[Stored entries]
*** Block opens ***

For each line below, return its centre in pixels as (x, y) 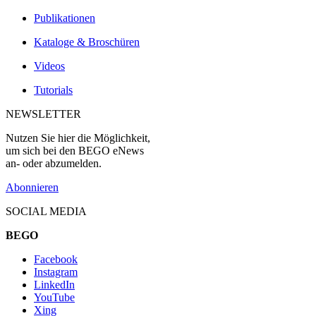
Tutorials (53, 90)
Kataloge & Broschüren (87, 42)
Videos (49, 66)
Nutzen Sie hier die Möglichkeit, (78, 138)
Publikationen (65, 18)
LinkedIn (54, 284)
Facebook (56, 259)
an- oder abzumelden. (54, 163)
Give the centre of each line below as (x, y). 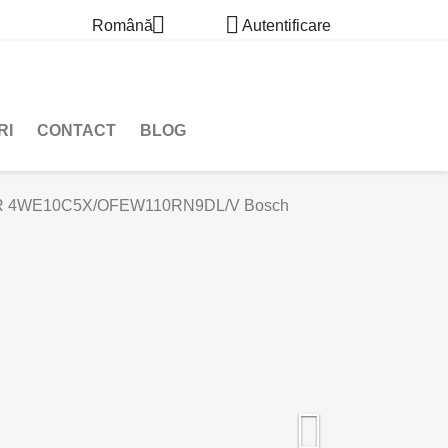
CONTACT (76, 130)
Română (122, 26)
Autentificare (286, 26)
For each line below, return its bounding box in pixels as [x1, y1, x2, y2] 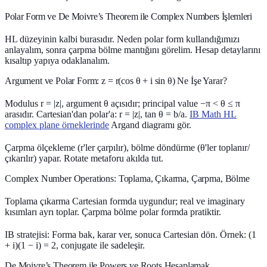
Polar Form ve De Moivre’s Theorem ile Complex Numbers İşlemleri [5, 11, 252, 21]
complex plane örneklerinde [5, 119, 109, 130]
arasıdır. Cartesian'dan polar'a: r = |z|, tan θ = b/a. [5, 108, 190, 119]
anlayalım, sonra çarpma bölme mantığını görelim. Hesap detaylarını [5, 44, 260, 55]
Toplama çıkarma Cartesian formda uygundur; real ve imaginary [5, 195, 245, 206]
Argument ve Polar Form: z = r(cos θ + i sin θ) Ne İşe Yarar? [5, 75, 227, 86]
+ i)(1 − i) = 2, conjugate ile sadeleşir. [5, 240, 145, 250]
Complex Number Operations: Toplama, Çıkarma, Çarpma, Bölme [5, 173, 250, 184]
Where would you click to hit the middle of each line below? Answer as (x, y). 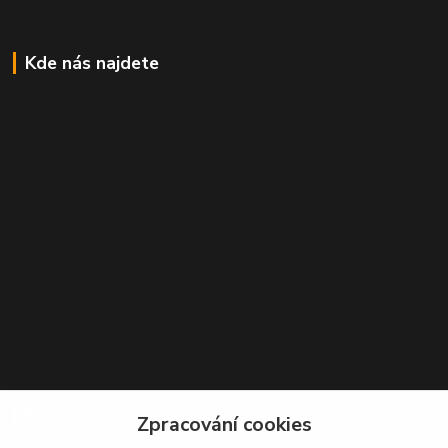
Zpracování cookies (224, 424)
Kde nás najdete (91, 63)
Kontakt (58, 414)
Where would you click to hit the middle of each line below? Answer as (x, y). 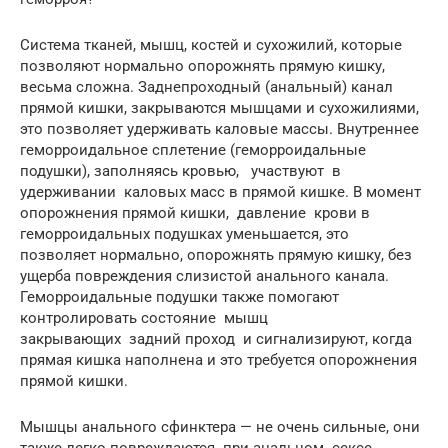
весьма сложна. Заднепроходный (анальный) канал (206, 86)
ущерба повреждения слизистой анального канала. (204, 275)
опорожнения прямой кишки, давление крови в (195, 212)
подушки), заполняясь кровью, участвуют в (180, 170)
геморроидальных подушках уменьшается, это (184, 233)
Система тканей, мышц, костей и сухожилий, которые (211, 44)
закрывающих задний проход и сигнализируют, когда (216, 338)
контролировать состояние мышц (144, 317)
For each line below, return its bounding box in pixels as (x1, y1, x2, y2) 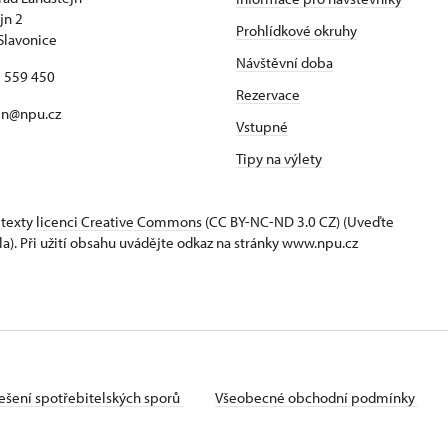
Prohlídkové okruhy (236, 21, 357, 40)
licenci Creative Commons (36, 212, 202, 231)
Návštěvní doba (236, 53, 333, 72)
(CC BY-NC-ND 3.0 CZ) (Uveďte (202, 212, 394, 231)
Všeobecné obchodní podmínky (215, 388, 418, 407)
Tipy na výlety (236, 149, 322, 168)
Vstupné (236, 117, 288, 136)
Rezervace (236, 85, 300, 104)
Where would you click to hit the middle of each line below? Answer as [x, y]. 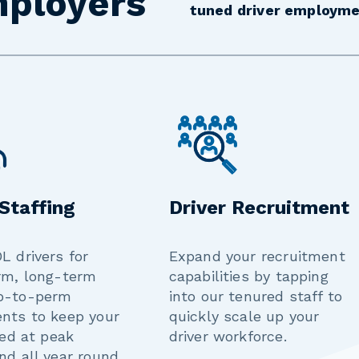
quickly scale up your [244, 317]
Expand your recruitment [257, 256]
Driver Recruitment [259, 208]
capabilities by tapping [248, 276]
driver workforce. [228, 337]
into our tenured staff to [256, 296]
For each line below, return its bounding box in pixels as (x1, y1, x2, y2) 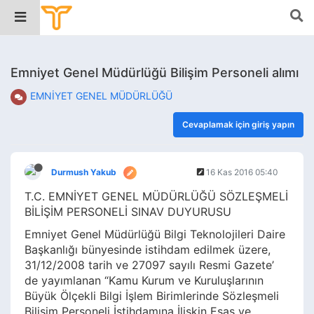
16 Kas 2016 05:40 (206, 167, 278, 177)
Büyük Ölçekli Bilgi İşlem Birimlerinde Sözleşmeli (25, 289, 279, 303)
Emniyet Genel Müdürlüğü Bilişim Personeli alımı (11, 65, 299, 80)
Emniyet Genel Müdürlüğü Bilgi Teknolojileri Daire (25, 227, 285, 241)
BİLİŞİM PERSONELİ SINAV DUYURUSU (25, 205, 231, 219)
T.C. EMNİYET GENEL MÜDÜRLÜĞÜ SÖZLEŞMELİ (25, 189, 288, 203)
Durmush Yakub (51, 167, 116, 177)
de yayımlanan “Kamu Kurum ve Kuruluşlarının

*** Block closes ***

ASSIGNMENT>
Go through the entries above and output them exactly, without pictures.

RESULT BELOW>
For each line below, return its centre in pixels as (x, y) 
Tutorials (53, 90)
Kataloge & Broschüren (87, 42)
Videos (49, 66)
Nutzen Sie hier die Möglichkeit, (78, 138)
Publikationen (65, 18)
LinkedIn (54, 284)
Facebook (56, 259)
an- oder abzumelden. (54, 163)
Give the centre of each line below as (x, y). 
CONTACT (76, 130)
Română (122, 26)
Autentificare (286, 26)
For each line below, return its bounding box in pixels as [x1, y1, x2, y2] 
Polar Form ve De Moivre’s Theorem ile Complex Numbers İşlemleri [5, 11, 252, 21]
complex plane örneklerinde [5, 119, 109, 130]
arasıdır. Cartesian'dan polar'a: r = |z|, tan θ = b/a. [5, 108, 190, 119]
anlayalım, sonra çarpma bölme mantığını görelim. Hesap detaylarını [5, 44, 260, 55]
Toplama çıkarma Cartesian formda uygundur; real ve imaginary [5, 195, 245, 206]
Argument ve Polar Form: z = r(cos θ + i sin θ) Ne İşe Yarar? [5, 75, 227, 86]
+ i)(1 − i) = 2, conjugate ile sadeleşir. [5, 240, 145, 250]
Complex Number Operations: Toplama, Çıkarma, Çarpma, Bölme [5, 173, 250, 184]
Where would you click to hit the middle of each line below? Answer as (x, y). 
Zpracování cookies (224, 424)
Kde nás najdete (91, 63)
Kontakt (58, 414)
Where would you click to hit the middle of each line below? Answer as (x, y). 
весьма сложна. Заднепроходный (анальный) канал (206, 86)
ущерба повреждения слизистой анального канала. (204, 275)
опорожнения прямой кишки, давление крови в (195, 212)
подушки), заполняясь кровью, участвуют в (180, 170)
геморроидальных подушках уменьшается, это (184, 233)
Система тканей, мышц, костей и сухожилий, которые (211, 44)
закрывающих задний проход и сигнализируют, когда (216, 338)
контролировать состояние мышц (144, 317)
For each line below, return its bounding box in pixels as (x1, y1, x2, y2) 
Prohlídkové okruhy (236, 21, 357, 40)
licenci Creative Commons (36, 212, 202, 231)
Návštěvní doba (236, 53, 333, 72)
(CC BY-NC-ND 3.0 CZ) (Uveďte (202, 212, 394, 231)
Všeobecné obchodní podmínky (215, 388, 418, 407)
Tipy na výlety (236, 149, 322, 168)
Vstupné (236, 117, 288, 136)
Rezervace (236, 85, 300, 104)
Where would you click to hit the middle of each line below? Answer as [x, y]. 
quickly scale up your [244, 317]
Expand your recruitment [257, 256]
Driver Recruitment [259, 208]
capabilities by tapping [248, 276]
driver workforce. [228, 337]
into our tenured staff to [256, 296]
For each line below, return its bounding box in pixels as (x1, y1, x2, y2) 
16 Kas 2016 05:40 (206, 167, 278, 177)
Büyük Ölçekli Bilgi İşlem Birimlerinde Sözleşmeli (25, 289, 279, 303)
Emniyet Genel Müdürlüğü Bilişim Personeli alımı (11, 65, 299, 80)
Emniyet Genel Müdürlüğü Bilgi Teknolojileri Daire (25, 227, 285, 241)
BİLİŞİM PERSONELİ SINAV DUYURUSU (25, 205, 231, 219)
T.C. EMNİYET GENEL MÜDÜRLÜĞÜ SÖZLEŞMELİ (25, 189, 288, 203)
Durmush Yakub (51, 167, 116, 177)
de yayımlanan “Kamu Kurum ve Kuruluşlarının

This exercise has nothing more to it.